To get the finish off the spindles I started using the Dremel but quickly realized it would turn the entire chair into sawdust in minutes, so I stopped.

I have no good way to get in between those damn spindles, or for that matter get up snug where two pieces of wood meet at 90 degrees!

What's the standard reasonably non-destructive method for doing this?

(I wear a respirator and safety glasses btw.)


----------



## greasemonkeyredneck (Aug 14, 2010)

Last time I done something similar to what you're describing, I used about a two foot piece of emory cloth. I used inch wide emory cloth, run it between the spindles, then wrapped each end around a piece of dowel and stapled it to the dowels. This made temporary handles so I could easily pull the emory cloth back and forth across the spindles while working it up and down them. This seemed to me to make it go pretty easily.


----------



## craftsman on the lake (Dec 27, 2008)

when I have something round or curved I tear off strips of my old belts from my 6"x48" belt sander. They are tough and can take a lot of abuse. I use them shoeshine fashion and they work great.


----------



## lanwater (May 14, 2010)

I would use a sanding sponge:
http://www.rockler.com/product.cfm?page=19643

Cut it in long strips between 1 to 2" wide and use it "shoe polishing" motion.

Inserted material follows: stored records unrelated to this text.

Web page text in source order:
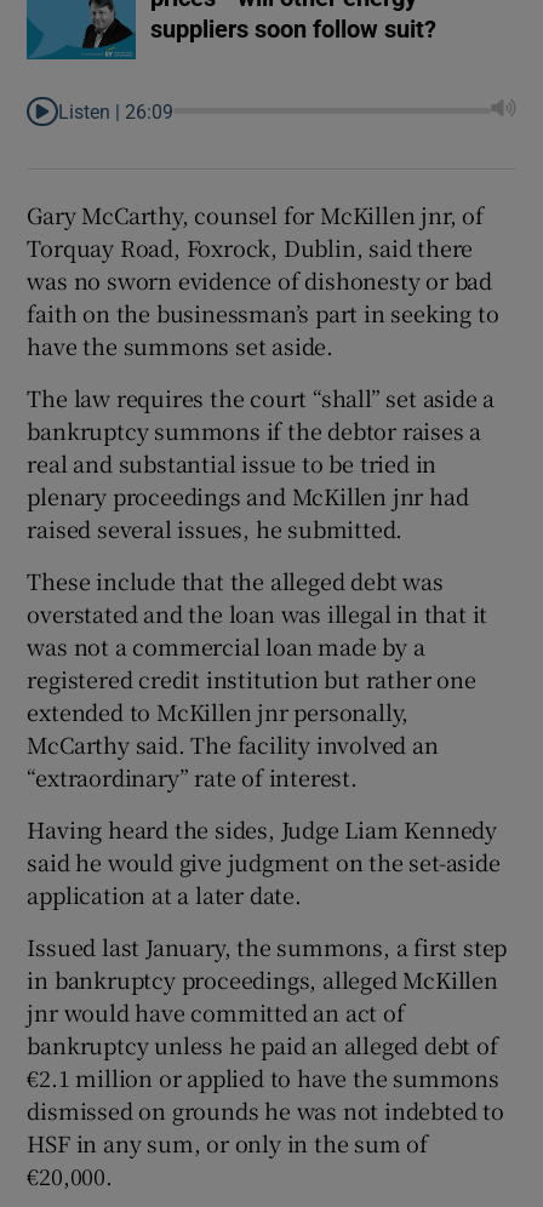
suppliers soon follow suit?
Listen | 26:09
Gary McCarthy, counsel for McKillen jnr, of
Torquay Road, Foxrock, Dublin, said there
was no sworn evidence of dishonesty or bad
faith on the businessman’s part in seeking to
have the summons set aside.
The law requires the court “shall” set aside a
bankruptcy summons if the debtor raises a
real and substantial issue to be tried in
plenary proceedings and McKillen jnr had
raised several issues, he submitted.
These include that the alleged debt was
overstated and the loan was illegal in that it
was not a commercial loan made by a
registered credit institution but rather one
extended to McKillen jnr personally,
McCarthy said. The facility involved an
“extraordinary” rate of interest.
Having heard the sides, Judge Liam Kennedy
said he would give judgment on the set-aside
application at a later date.
Issued last January, the summons, a first step
in bankruptcy proceedings, alleged McKillen
jnr would have committed an act of
bankruptcy unless he paid an alleged debt of
€2.1 million or applied to have the summons
dismissed on grounds he was not indebted to
HSF in any sum, or only in the sum of
€20,000.
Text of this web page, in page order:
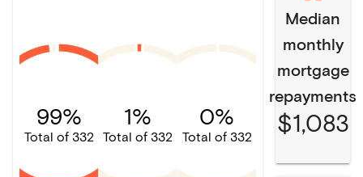
99%
Total of 332
1%
Total of 332
0%
Total of 332
Median
monthly
mortgage
repayments
$1,083
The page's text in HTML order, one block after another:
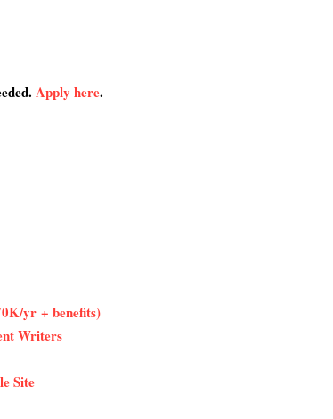
Apply here.
yr + benefits)
Writers
Site
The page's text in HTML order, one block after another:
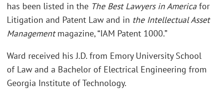
has been listed in the The Best Lawyers in America for
Litigation and Patent Law and in the Intellectual Asset
Managementmagazine, “IAM Patent 1000.”
Ward received his J.D. from Emory University School
of Law and a Bachelor of Electrical Engineering from
Georgia Institute of Technology.
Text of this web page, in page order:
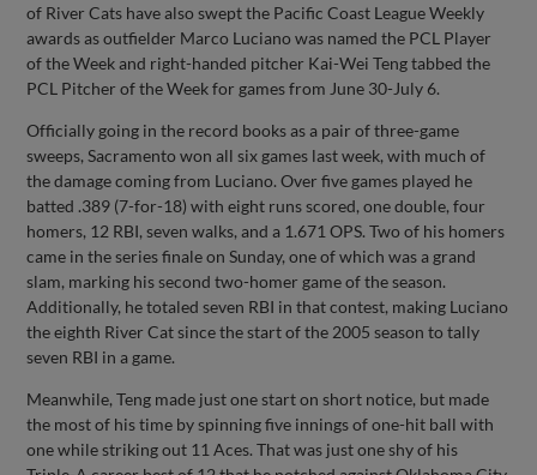
of River Cats have also swept the Pacific Coast League Weekly
awards as outfielder Marco Luciano was named the PCL Player
of the Week and right-handed pitcher Kai-Wei Teng tabbed the
PCL Pitcher of the Week for games from June 30-July 6.
Officially going in the record books as a pair of three-game
sweeps, Sacramento won all six games last week, with much of
the damage coming from Luciano. Over five games played he
batted .389 (7-for-18) with eight runs scored, one double, four
homers, 12 RBI, seven walks, and a 1.671 OPS. Two of his homers
came in the series finale on Sunday, one of which was a grand
slam, marking his second two-homer game of the season.
Additionally, he totaled seven RBI in that contest, making Luciano
the eighth River Cat since the start of the 2005 season to tally
seven RBI in a game.
Meanwhile, Teng made just one start on short notice, but made
the most of his time by spinning five innings of one-hit ball with
one while striking out 11 Aces. That was just one shy of his
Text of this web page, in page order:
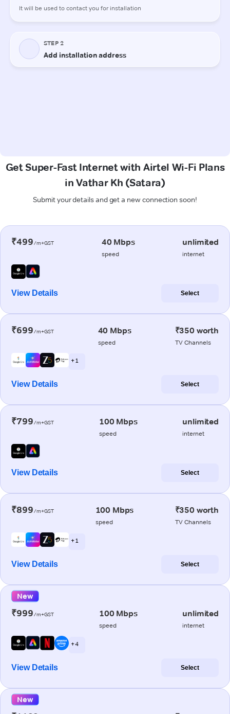
Get Super-Fast Internet with Airtel Wi-Fi Plans
in Vathar Kh (Satara)
Submit your details and get a new connection soon!
₹499/m+GST 40 Mbps
speed
unlimited
internet
View Details Select
₹699/m+GST 40 Mbps
speed
₹350 worth
TV Channels
+ 1
View Details Select
₹799/m+GST 100 Mbps
speed
unlimited
internet
View Details Select
₹899/m+GST 100 Mbps
speed
₹350 worth
TV Channels
+ 1
View Details Select
New
₹999/m+GST 100 Mbps
speed
unlimited
internet
+ 4
View Details Select
New
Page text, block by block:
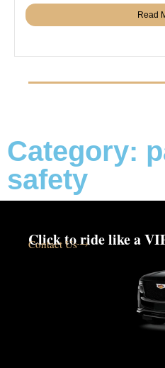
Read
Category:
safety
Click to ride like a
Contact Us
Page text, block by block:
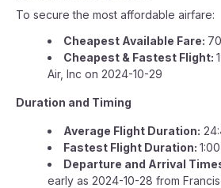
To secure the most affordable airfare:
Cheapest Available Fare:
Cheapest & Fastest Flight:
Air, Inc on 2024-10-29
Duration and Timing
Average Flight Duration:
Fastest Flight Duration:
Departure and Arrival
early as 2024-10-28 from
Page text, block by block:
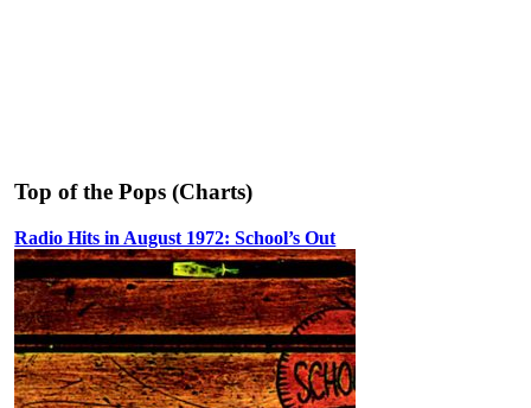
Top of the Pops (Charts)
Radio Hits in August 1972: School’s Out
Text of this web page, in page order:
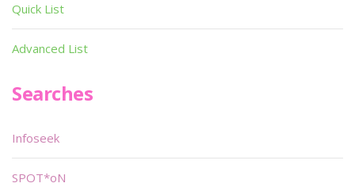
Quick List
Advanced List
Searches
Infoseek
SPOT*oN
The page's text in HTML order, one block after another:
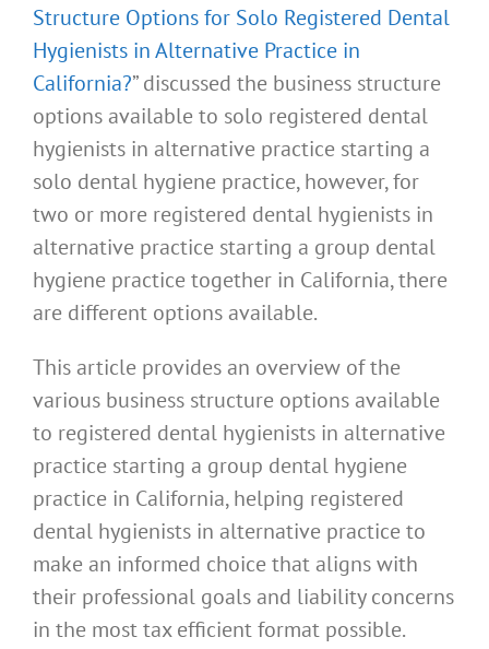
Structure Options for Solo Registered Dental
Hygienists in Alternative Practice in
California?” discussed the business structure
options available to solo registered dental
hygienists in alternative practice starting a
solo dental hygiene practice, however, for
two or more registered dental hygienists in
alternative practice starting a group dental
hygiene practice together in California, there
are different options available.
This article provides an overview of the
various business structure options available
to registered dental hygienists in alternative
practice starting a group dental hygiene
practice in California, helping registered
dental hygienists in alternative practice to
make an informed choice that aligns with
their professional goals and liability concerns
in the most tax efficient format possible.
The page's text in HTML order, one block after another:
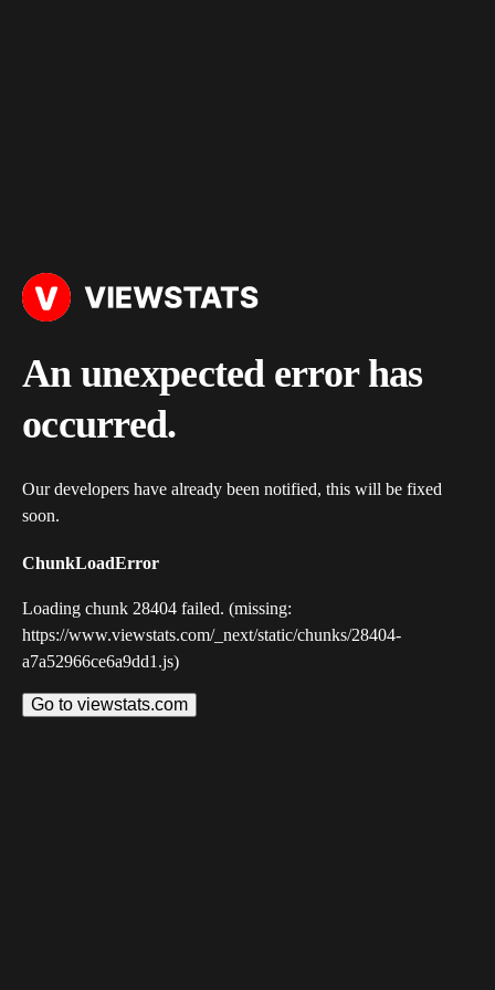
An unexpected error has
occurred.
Our developers have already been notified, this will be fixed
soon.
ChunkLoadError
Loading chunk 28404 failed. (missing:
https://www.viewstats.com/_next/static/chunks/28404-
a7a52966ce6a9dd1.js)
Go to viewstats.com
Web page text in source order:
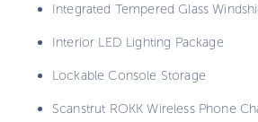
Integrated Tempered Glass
Interior LED Lighting Package
Lockable Console Storage
Scanstrut ROKK Wireless Phone
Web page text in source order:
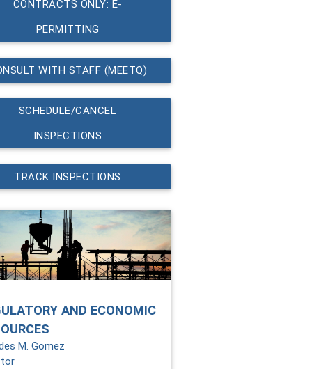
CONTRACTS ONLY: E-
PERMITTING
WITH STAFF (MEETQ)
SCHEDULE/CANCEL
INSPECTIONS
TRACK INSPECTIONS
AND ECONOMIC
M. Gomez
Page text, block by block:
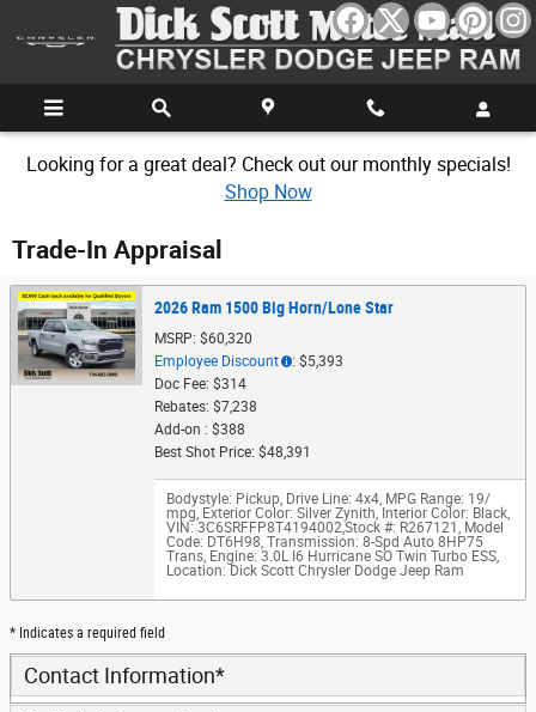
Skip to main content
Looking for a great deal? Check out our monthly specials!
Shop Now
Trade-In Appraisal
2026 Ram 1500 Big Horn/Lone Star
MSRP: $60,320
Employee Discount
: $5,393
Doc Fee: $314
Rebates: $7,238
Add-on : $388
Best Shot Price: $48,391
Bodystyle: Pickup, Drive Line: 4x4, MPG Range: 19/
mpg, Exterior Color: Silver Zynith, Interior Color: Black,
VIN: 3C6SRFFP8T4194002,Stock #: R267121 , Model
Code: DT6H98, Transmission: 8-Spd Auto 8HP75
Trans, Engine: 3.0L I6 Hurricane SO Twin Turbo ESS,
Location: Dick Scott Chrysler Dodge Jeep Ram
* Indicates a required field
Contact Information*
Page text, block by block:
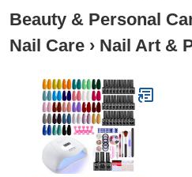
Beauty & Personal
Nail Care › Nail Art &
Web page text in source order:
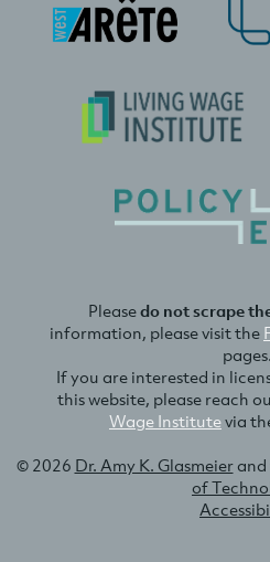
Pleasedo not scrape
information, please visit the
pages.
If you are interested in
this website, please reach
Wage Institutevia
© 2026 Dr. Amy K. Glasmeierand
of
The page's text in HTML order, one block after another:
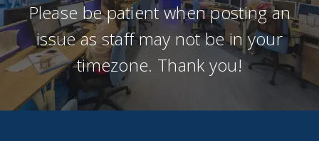
Please be patient when posting an
issue as staff may not be in your
timezone. Thank you!
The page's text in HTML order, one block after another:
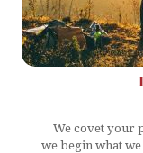
We covet your
we begin what
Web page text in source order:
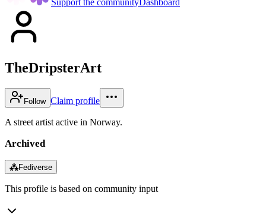
Support the communityDashboard
TheDripsterArt
Follow Claim profile
A street artist active in Norway.
Archived
⁂Fediverse
This profile is based on community input
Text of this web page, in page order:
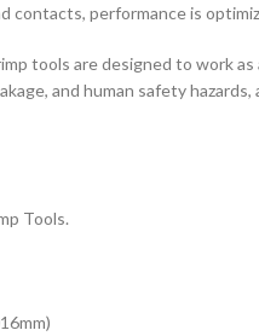
contacts, performance is
tools are designed to work
and human safety
Tools.
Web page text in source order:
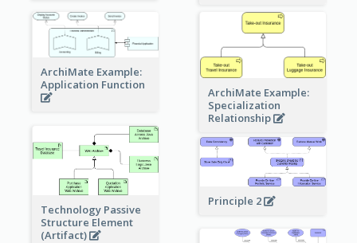
ArchiMate Example:
Application Function
ArchiMate Example:
Specialization
Relationship
Technology Passive
Structure Element
(Artifact)
Principle 2
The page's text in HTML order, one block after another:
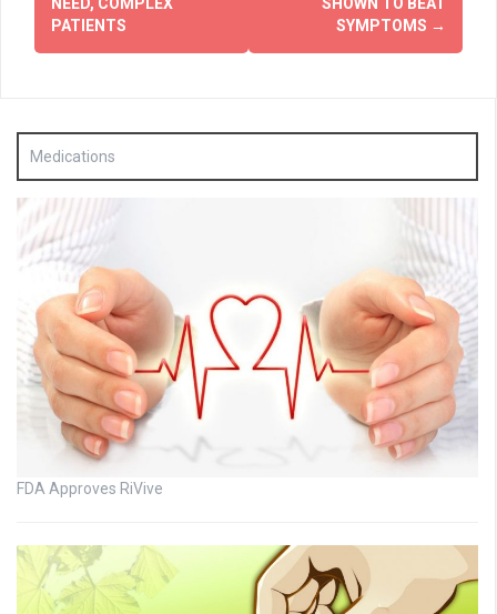
NEED, COMPLEX
PATIENTS
SHOWN TO BEAT
SYMPTOMS →
Medications
FDA Approves RiVive
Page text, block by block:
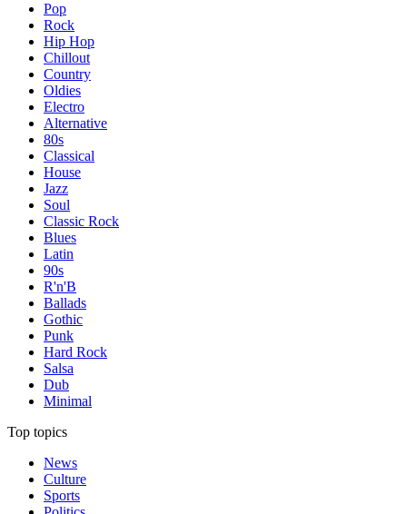
Pop
Rock
Hip Hop
Chillout
Country
Oldies
Electro
Alternative
80s
Classical
House
Jazz
Soul
Classic Rock
Blues
Latin
90s
R'n'B
Ballads
Gothic
Punk
Hard Rock
Salsa
Dub
Minimal
Top topics
News
Culture
Sports
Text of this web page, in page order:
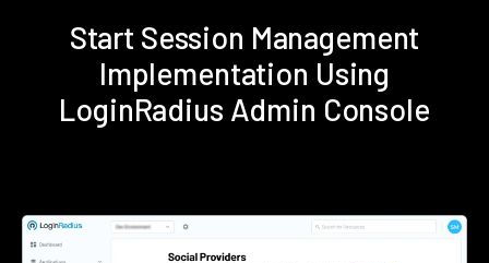
Start Session Management
Implementation Using
LoginRadius Admin Console
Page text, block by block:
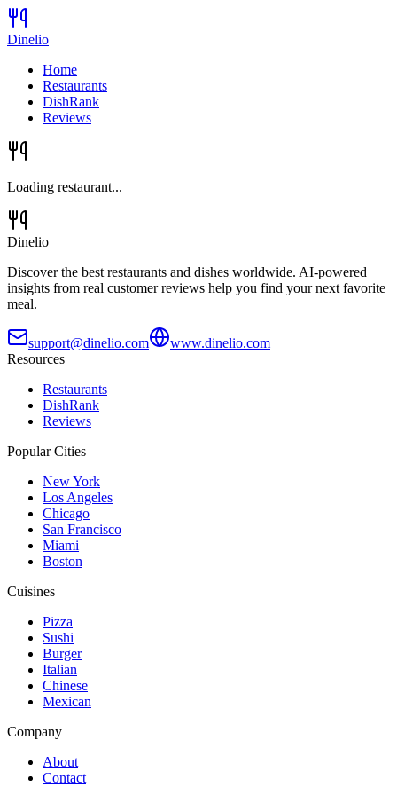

They are flexible and durable.


----------



## swirt (Apr 6, 2010)

Another thing to consider is that maybe the spindles don't need much sanding…. they were likely smooth when the chair was made. If youa re doing it just to remove the old finish, a solvent that matches the finish type might be a less destructive choice.


----------



## lukedevilliers (Feb 23, 2011)

Solvent wound up being the way to go. I'll post a pic, it ended up looking OK.


----------